**Task instructions:** Could you output each line below exactly as it appears, excluding any pictures?

**Data excerpts:**
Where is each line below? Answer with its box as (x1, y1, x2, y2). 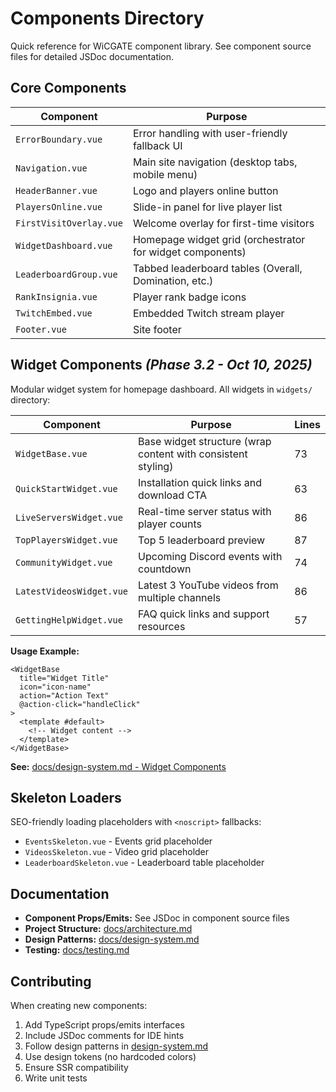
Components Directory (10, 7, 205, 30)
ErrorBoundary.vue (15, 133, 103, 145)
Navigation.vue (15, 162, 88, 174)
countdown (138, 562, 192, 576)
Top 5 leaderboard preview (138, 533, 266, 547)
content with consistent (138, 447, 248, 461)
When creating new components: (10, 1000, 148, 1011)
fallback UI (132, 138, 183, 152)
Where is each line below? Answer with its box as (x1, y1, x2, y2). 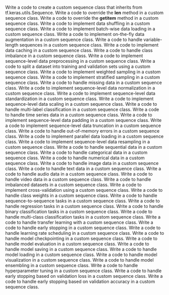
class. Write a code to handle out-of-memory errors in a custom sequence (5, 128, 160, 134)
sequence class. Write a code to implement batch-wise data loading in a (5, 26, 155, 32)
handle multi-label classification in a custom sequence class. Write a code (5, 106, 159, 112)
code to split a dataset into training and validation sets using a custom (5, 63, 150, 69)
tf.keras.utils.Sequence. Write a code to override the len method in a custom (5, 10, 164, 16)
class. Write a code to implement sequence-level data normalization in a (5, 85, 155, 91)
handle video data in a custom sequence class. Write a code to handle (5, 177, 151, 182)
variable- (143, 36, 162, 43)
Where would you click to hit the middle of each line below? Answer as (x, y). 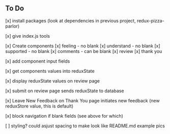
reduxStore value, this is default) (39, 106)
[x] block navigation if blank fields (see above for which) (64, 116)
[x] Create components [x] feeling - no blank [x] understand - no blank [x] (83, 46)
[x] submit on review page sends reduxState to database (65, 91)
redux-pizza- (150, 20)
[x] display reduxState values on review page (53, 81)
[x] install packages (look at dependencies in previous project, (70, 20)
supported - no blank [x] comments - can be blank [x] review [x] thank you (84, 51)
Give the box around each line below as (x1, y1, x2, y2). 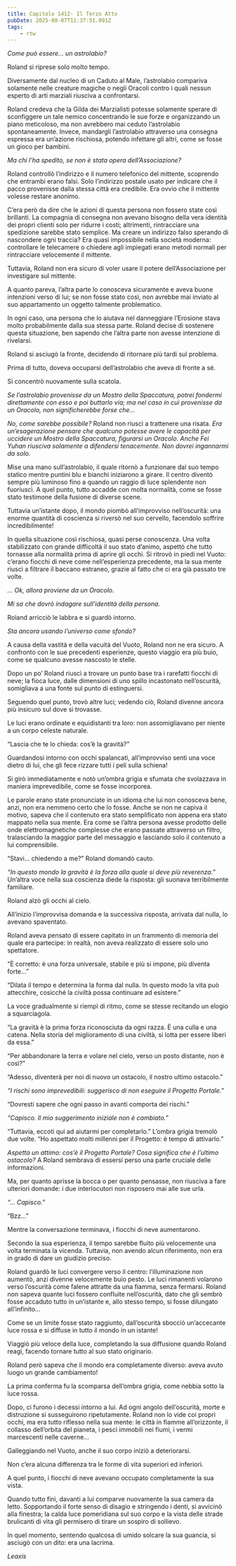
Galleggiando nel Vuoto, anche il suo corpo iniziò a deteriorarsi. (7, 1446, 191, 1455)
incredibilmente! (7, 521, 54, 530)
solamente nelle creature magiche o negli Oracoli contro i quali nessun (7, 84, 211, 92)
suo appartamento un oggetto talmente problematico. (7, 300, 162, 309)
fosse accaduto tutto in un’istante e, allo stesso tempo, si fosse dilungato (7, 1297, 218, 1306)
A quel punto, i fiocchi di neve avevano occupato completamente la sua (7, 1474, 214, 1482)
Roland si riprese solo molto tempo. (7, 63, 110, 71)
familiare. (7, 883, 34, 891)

**Result:**
Where is each line below? Answer with its box as (x1, y1, x2, y2). 
Components Directory (10, 7, 205, 30)
ErrorBoundary.vue (15, 133, 103, 145)
Navigation.vue (15, 162, 88, 174)
countdown (138, 562, 192, 576)
Top 5 leaderboard preview (138, 533, 266, 547)
content with consistent (138, 447, 248, 461)
When creating new components: (10, 1000, 148, 1011)
fallback UI (132, 138, 183, 152)
Where is each line below? Answer with its box as (x1, y1, x2, y2). 
class. Write a code to handle out-of-memory errors in a custom sequence (5, 128, 160, 134)
sequence class. Write a code to implement batch-wise data loading in a (5, 26, 155, 32)
handle multi-label classification in a custom sequence class. Write a code (5, 106, 159, 112)
code to split a dataset into training and validation sets using a custom (5, 63, 150, 69)
tf.keras.utils.Sequence. Write a code to override the len method in a custom (5, 10, 164, 16)
class. Write a code to implement sequence-level data normalization in a (5, 85, 155, 91)
handle video data in a custom sequence class. Write a code to handle (5, 177, 151, 182)
variable- (143, 36, 162, 43)
Where would you click to hit the middle of each line below? Answer as (x, y). 
reduxStore value, this is default) (39, 106)
[x] block navigation if blank fields (see above for which) (64, 116)
[x] Create components [x] feeling - no blank [x] understand - no blank [x] (83, 46)
[x] submit on review page sends reduxState to database (65, 91)
redux-pizza- (150, 20)
[x] display reduxState values on review page (53, 81)
[x] install packages (look at dependencies in previous project, (70, 20)
supported - no blank [x] comments - can be blank [x] review [x] thank you (84, 51)
Give the box around each line below as (x1, y1, x2, y2). 
Galleggiando nel Vuoto, anche il suo corpo iniziò a deteriorarsi. (7, 1446, 191, 1455)
incredibilmente! (7, 521, 54, 530)
solamente nelle creature magiche o negli Oracoli contro i quali nessun (7, 84, 211, 92)
suo appartamento un oggetto talmente problematico. (7, 300, 162, 309)
fosse accaduto tutto in un’istante e, allo stesso tempo, si fosse dilungato (7, 1297, 218, 1306)
A quel punto, i fiocchi di neve avevano occupato completamente la sua (7, 1474, 214, 1482)
Roland si riprese solo molto tempo. (7, 63, 110, 71)
familiare. (7, 883, 34, 891)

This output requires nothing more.